Dopo sei lunghi anni di guerra, finalmente il ritorno sul Gran Sasso per riprendere l’attività alpinistica ripercorrendo tutte le vie già aperte e aprendone delle nuove: nel 1956 scalò per primo il Monolito del Corno Piccolo (nella foto), nel 1958 il terzo pilastro sul Paretone della vetta orientale del Corno Grande e nel 1967 affrontò la parete Nord del Monte Camicia in pieno inverno.
E ancora, aprì tra le tante altre lo “Spigolo delle guide”, nel Corno Piccolo. Tutti percorsi di alpinismo estremo, affrontati negli anni in cui si usavano corde di canapa, paponi di lana fatti a mano, pesanti chiodi di ferro e l’imbracatura di corda, un’attrezzatura rudimentale che Lino conserva ancora oggi gelosamente nella sua casetta, vero e proprio museo dell’alpinismo, così come i tanti messaggi e appunti che gli hanno permesso di scrivere questo libro. Un dono prezioso, una testimonianza di una passione intensa, pioneristica e avventurosa ma mai improvvisata, una testimonianza storica dell’evoluzione dell’alpinismo attraverso cui Lino è passato durante i suoi magnifici sessant’anni di attività.

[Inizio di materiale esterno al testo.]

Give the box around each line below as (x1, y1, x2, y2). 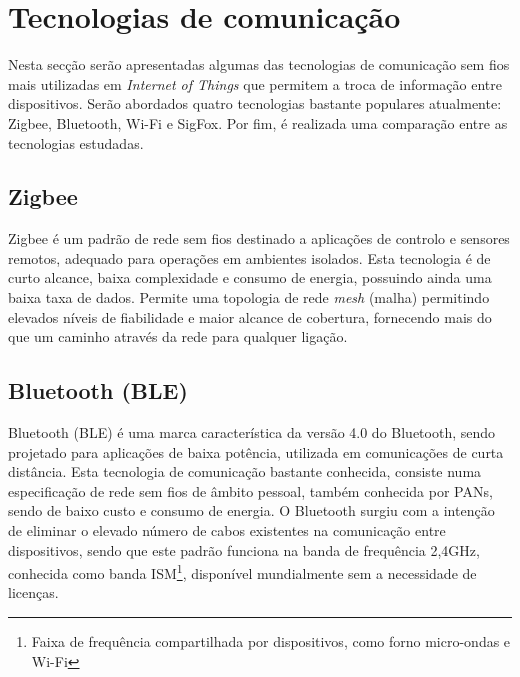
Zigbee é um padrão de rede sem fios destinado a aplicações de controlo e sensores (8, 228, 510, 249)
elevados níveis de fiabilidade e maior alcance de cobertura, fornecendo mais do (8, 306, 492, 327)
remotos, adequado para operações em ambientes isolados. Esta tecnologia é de (8, 247, 491, 268)
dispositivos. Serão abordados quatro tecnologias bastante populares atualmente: (8, 93, 502, 114)
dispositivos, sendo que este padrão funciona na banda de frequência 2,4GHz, (8, 539, 480, 560)
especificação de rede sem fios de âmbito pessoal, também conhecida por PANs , (8, 480, 493, 501)
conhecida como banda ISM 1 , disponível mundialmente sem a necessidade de (8, 560, 477, 583)
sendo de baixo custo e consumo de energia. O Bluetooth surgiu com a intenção (8, 500, 495, 521)
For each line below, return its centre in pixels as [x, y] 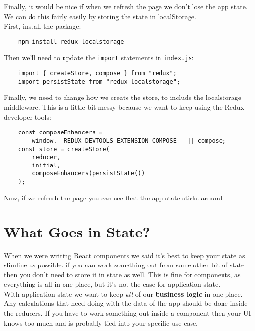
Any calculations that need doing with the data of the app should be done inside [126, 303]
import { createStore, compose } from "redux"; [97, 74]
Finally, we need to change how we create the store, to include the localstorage [123, 97]
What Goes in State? [77, 231]
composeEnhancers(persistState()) [89, 174]
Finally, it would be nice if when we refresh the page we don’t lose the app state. [126, 6]
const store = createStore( [64, 149]
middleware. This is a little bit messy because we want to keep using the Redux [124, 107]
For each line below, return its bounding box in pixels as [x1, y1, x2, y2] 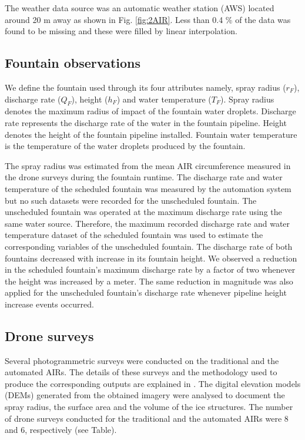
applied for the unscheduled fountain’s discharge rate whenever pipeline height [5, 286, 287, 299]
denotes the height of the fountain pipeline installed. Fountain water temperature [5, 128, 297, 140]
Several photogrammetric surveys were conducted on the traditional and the [5, 354, 279, 366]
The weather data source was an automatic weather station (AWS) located [5, 2, 274, 14]
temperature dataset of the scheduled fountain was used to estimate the [5, 229, 263, 241]
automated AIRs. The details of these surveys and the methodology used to [5, 366, 277, 378]
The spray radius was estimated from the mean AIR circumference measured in [5, 159, 291, 171]
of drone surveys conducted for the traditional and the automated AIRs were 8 [5, 412, 289, 424]
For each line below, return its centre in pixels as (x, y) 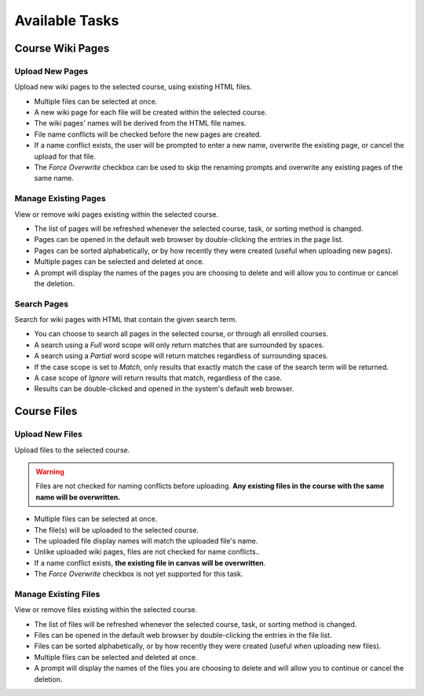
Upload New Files (48, 434)
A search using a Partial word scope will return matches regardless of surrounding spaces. (181, 356)
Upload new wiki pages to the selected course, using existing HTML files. (133, 87)
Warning (50, 471)
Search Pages (42, 304)
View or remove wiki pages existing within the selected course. (117, 214)
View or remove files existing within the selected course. (106, 610)
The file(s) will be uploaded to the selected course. (117, 529)
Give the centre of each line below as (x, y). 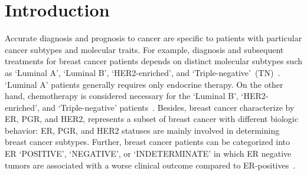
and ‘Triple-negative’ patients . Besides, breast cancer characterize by (168, 107)
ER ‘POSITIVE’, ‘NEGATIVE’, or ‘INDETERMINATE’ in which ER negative (148, 153)
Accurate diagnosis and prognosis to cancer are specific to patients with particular (153, 38)
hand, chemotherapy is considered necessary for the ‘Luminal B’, (122, 96)
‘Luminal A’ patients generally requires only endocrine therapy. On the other (144, 84)
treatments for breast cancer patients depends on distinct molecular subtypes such (154, 61)
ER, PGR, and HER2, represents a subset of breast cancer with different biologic (151, 119)
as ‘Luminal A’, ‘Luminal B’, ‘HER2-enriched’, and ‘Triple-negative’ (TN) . (143, 72)
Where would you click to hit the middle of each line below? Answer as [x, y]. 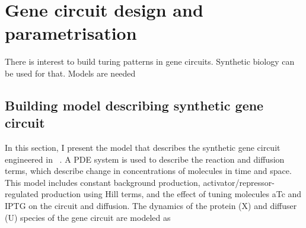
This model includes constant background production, [103, 182]
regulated [22, 194]
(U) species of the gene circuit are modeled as [88, 217]
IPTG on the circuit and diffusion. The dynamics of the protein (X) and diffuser [151, 206]
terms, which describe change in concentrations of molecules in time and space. [148, 171]
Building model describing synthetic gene [134, 105]
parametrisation [71, 33]
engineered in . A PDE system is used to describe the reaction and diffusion [145, 159]
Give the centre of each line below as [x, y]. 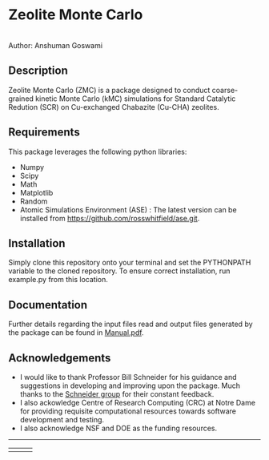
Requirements [44, 133]
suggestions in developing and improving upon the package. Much [130, 385]
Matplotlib [36, 192]
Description [38, 71]
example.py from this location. [58, 280]
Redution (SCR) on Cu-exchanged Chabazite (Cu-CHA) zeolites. [114, 107]
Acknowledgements [60, 358]
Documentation [48, 305]
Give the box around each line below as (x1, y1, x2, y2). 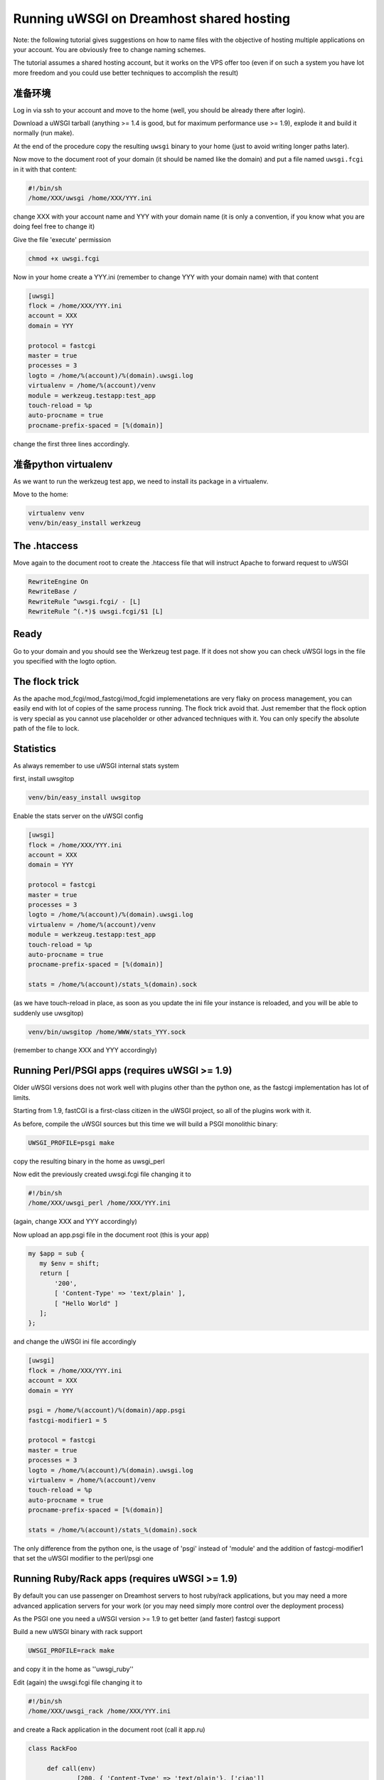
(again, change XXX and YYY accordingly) (13, 1218, 138, 1226)
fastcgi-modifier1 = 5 (28, 1416, 107, 1424)
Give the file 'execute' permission (13, 235, 112, 244)
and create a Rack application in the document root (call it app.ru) (13, 1725, 206, 1734)
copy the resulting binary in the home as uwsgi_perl (13, 1157, 165, 1166)
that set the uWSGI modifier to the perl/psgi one (13, 1554, 154, 1563)
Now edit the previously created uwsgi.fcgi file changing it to (13, 1170, 191, 1178)
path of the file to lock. (13, 724, 80, 733)
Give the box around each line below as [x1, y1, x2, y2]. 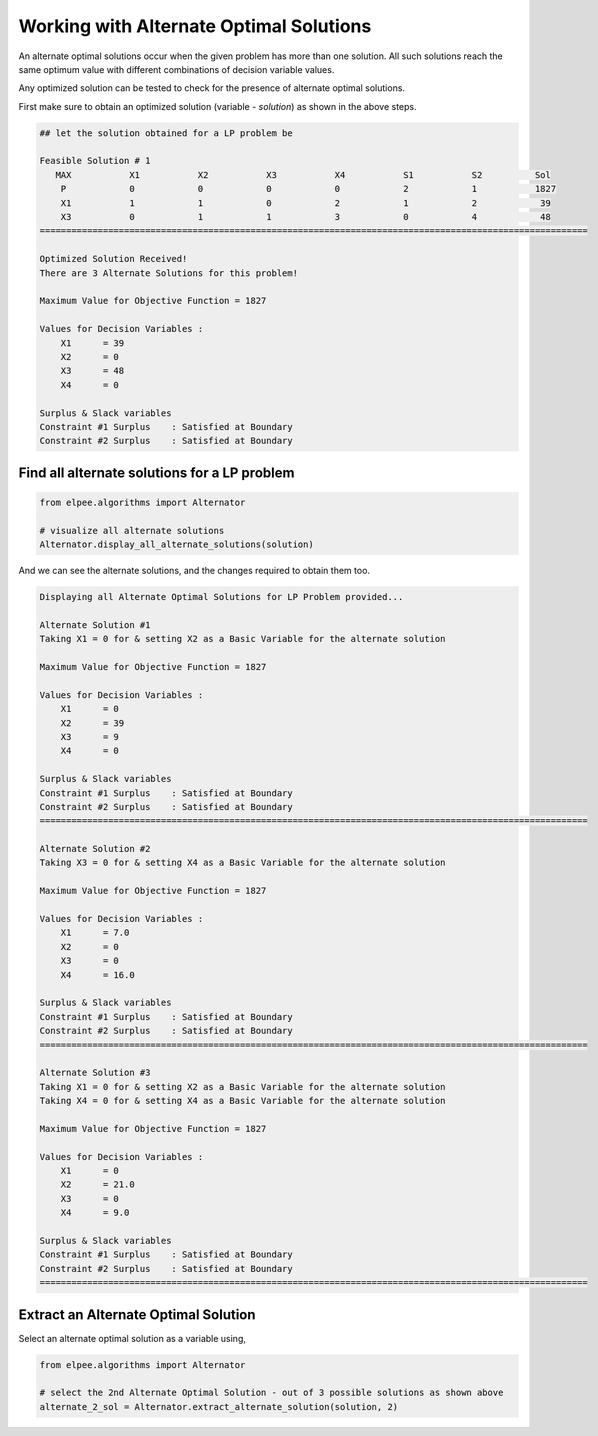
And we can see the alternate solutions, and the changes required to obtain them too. [18, 565, 370, 577]
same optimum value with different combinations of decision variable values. [18, 63, 335, 75]
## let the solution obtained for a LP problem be [39, 127, 294, 139]
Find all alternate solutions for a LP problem [18, 464, 295, 481]
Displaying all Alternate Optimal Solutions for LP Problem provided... [39, 591, 404, 603]
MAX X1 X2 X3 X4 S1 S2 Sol [55, 169, 552, 180]
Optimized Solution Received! [39, 253, 188, 265]
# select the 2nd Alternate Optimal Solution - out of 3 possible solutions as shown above [39, 1387, 504, 1399]
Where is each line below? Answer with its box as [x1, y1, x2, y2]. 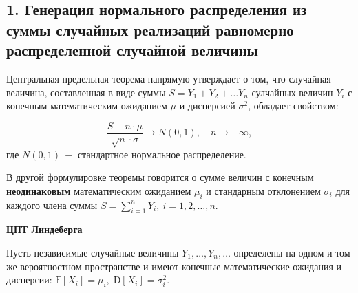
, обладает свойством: [248, 98, 339, 113]
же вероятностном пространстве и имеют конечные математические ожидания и [6, 259, 342, 273]
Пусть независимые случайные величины [6, 245, 179, 259]
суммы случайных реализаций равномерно [6, 19, 294, 40]
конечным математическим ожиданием [6, 98, 167, 113]
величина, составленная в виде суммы [6, 85, 166, 99]
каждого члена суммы [6, 197, 98, 212]
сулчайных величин [251, 85, 333, 99]
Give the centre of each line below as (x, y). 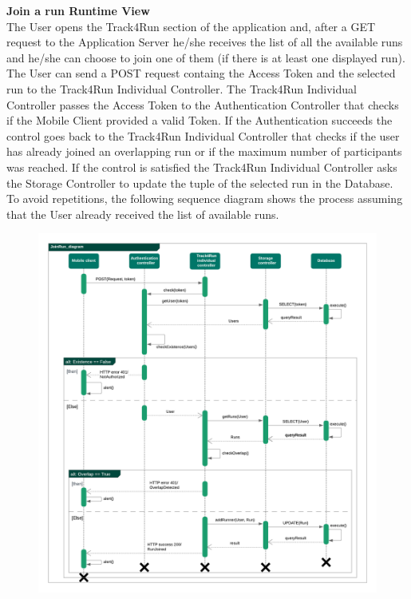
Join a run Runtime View (78, 10)
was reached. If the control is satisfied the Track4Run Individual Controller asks (202, 167)
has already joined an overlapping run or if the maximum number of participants (204, 151)
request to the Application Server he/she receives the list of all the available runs (205, 42)
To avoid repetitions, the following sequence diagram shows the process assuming (205, 198)
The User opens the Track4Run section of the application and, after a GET (191, 26)
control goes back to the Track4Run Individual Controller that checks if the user (203, 135)
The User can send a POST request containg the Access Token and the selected (201, 73)
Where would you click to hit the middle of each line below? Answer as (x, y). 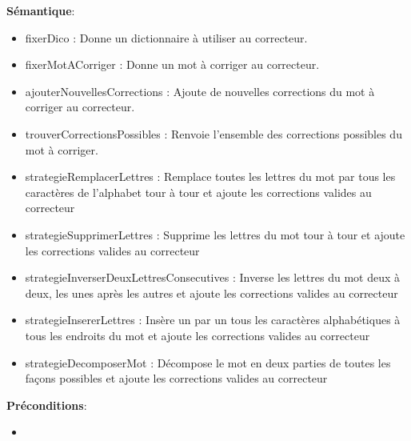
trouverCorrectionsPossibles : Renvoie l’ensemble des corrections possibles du (213, 133)
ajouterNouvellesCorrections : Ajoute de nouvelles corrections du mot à (200, 91)
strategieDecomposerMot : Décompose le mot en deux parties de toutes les (208, 362)
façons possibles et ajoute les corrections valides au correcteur (176, 378)
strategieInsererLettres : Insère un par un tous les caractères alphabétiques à (213, 320)
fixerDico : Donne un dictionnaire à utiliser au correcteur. (166, 37)
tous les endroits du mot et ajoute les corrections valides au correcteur (198, 335)
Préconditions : (47, 405)
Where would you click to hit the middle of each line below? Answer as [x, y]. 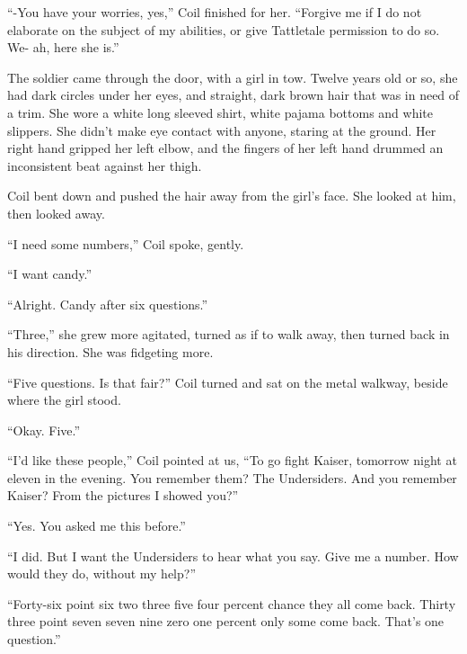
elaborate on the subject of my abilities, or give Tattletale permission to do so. [224, 29]
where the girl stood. [64, 400]
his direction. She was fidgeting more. [110, 351]
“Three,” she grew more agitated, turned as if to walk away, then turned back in [229, 334]
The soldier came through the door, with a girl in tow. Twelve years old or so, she [233, 77]
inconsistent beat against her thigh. [105, 165]
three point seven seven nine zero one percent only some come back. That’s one [226, 621]
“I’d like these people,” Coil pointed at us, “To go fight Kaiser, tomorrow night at [232, 460]
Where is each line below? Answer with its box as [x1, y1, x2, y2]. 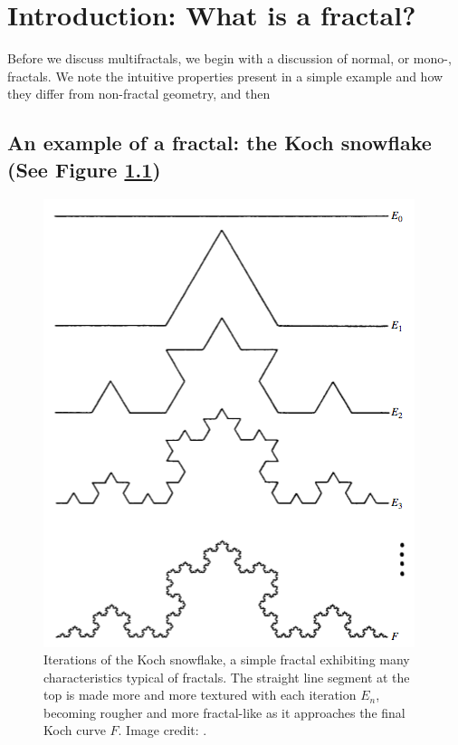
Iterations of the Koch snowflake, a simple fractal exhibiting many [43, 650, 410, 669]
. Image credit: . [118, 721, 207, 740]
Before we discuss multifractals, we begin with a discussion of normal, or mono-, [7, 49, 452, 68]
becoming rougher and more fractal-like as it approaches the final [43, 702, 406, 721]
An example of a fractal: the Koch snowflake [7, 129, 432, 157]
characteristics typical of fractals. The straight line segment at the [43, 667, 410, 686]
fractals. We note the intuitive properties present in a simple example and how [7, 66, 444, 85]
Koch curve [43, 721, 106, 740]
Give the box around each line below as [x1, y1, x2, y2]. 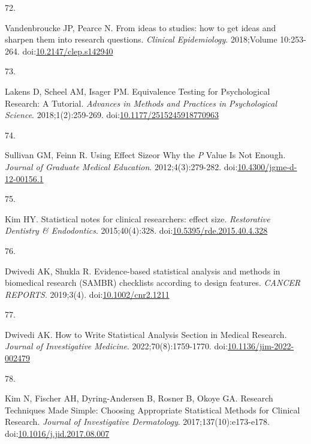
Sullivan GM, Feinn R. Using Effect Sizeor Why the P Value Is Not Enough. [5, 149, 286, 161]
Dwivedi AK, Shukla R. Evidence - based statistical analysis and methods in [5, 264, 280, 277]
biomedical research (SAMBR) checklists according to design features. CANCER [5, 276, 301, 289]
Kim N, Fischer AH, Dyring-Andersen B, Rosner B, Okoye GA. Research [5, 392, 273, 404]
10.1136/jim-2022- [228, 340, 294, 352]
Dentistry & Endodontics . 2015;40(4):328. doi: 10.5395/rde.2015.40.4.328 [5, 224, 268, 237]
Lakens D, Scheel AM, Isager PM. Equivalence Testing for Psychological [5, 84, 270, 97]
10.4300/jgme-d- [237, 160, 297, 173]
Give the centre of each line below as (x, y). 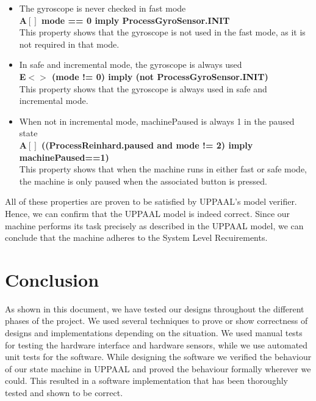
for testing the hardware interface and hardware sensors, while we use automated (156, 344)
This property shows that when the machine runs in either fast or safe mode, (163, 169)
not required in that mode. (69, 44)
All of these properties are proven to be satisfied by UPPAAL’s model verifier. (151, 201)
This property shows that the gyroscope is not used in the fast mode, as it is (162, 32)
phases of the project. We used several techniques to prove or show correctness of (156, 321)
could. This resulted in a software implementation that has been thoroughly (147, 381)
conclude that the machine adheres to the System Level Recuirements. (136, 237)

Durante la sua vita, Lino ha avuto il piacere di conoscere grandi alpinisti e di portarli anche sul Gran Sasso; fra questi Walter Monatti, Cesare Maestri, Fosco Maraini (papà di Dacia Maraini), Kurt Diemberger. Di ciascuno conserva ancora dei ricordi che riporta fedelmente nel suo libro.
Ora Lino che ha 90 anni vive tra Pietracamela (Teramo) e L’Aquila, dove sta con la figlia Anna, sopravvissuti miracolosamente al terremoto. «Non faccio più salite» spiega «faccio solo escursioni perché i miei riflessi non sono più giovani. E i riflessi nell’alpinismo sono indispensabili per evitare di commettere errori. Ecco io nel corso della mia attività non ho mai commesso errori, altrimenti non sarei qui a raccontare la mia grande passione. Quando si apre una via ed incontri delle difficoltà che non ti permettono di raggiungere la vetta devi avere la preparazione di tornare indietro, non puoi rischiare. Molti credono di essere preparati e superano le proprie possibilità».
Catia Di Luigi
Attesa la “fama” che lo precede, ho spesso sentito parlare del grande alpinista e del grande uomo, Lino D’Angelo.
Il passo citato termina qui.